Choose awaitly when:
Section titled “Choose awaitly when:”- Your team knows async/await and you want typed errors without learning a new paradigm
- You need workflow features like sagas, durable execution, circuit breakers, or human-in-the-loop
- You want automatic error type inference from your dependencies
- Bundle footprint matters (awaitly stays small; Effect is larger and scales with modules)
- You want to adopt incrementally: start with
ok/errin one function, add workflows later
Choose Effect when:
Section titled “Choose Effect when:”- You want a full functional programming system with fibers and structured concurrency
- You need the Layer system for complex dependency injection graphs
- You want composable Schedule types for advanced retry/repeat logic
- Your team is comfortable with generators and functional composition
- You want Effect’s extensive standard library (Schema, Stream, STM, etc.)

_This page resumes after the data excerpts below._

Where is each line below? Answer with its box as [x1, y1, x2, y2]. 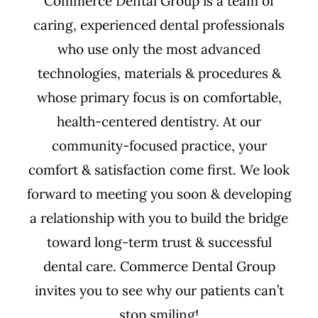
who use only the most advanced [57, 40, 261, 57]
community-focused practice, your [51, 137, 267, 154]
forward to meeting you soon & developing [26, 185, 292, 202]
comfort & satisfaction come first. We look [28, 161, 290, 178]
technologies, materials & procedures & [37, 65, 281, 82]
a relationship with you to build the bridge [30, 209, 288, 226]
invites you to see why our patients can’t [34, 282, 284, 299]
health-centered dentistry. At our [57, 113, 261, 130]
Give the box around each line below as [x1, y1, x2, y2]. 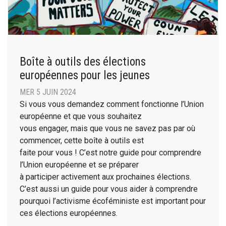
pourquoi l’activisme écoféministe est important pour [20, 196, 206, 206]
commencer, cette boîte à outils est [20, 136, 144, 146]
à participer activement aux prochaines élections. [20, 172, 191, 182]
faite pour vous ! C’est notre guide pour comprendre [20, 148, 201, 158]
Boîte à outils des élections [20, 54, 146, 69]
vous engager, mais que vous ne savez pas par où [20, 124, 195, 134]
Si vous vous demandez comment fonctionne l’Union [20, 99, 204, 109]
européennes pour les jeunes [20, 68, 150, 83]

What Effect has that awaitly doesn’t
Section titled “What Effect has that awaitly doesn’t”- Fibers: Lightweight threads with structured concurrency, interruption, and forking. awaitly uses native Promises.
- Layer system: Compile-time verified dependency graphs. awaitly’s DI is simpler: deps are passed to
createWorkflow. - Schedule combinators: Composable scheduling algebra. awaitly uses config objects (
{ attempts: 3, backoff: 'exponential' }). - STM: Software transactional memory. awaitly doesn’t have an equivalent.
- Schema: Runtime validation library. awaitly doesn’t include one (use Zod, Valibot, etc.).
What awaitly provides as first-class modules
Section titled “What awaitly provides as first-class modules”- Circuit breaker: CLOSED/OPEN/HALF_OPEN states, presets.
- Saga / compensation: Reverse-order rollback on failure.
- Durable execution: Checkpoint and resume across restarts.
- Human-in-the-loop: Pause and resume via approval store.
- Automatic error inference: Inferred union from deps; no manual wiring.
Bottom line: Effect encodes architecture in types; awaitly keeps architecture in values.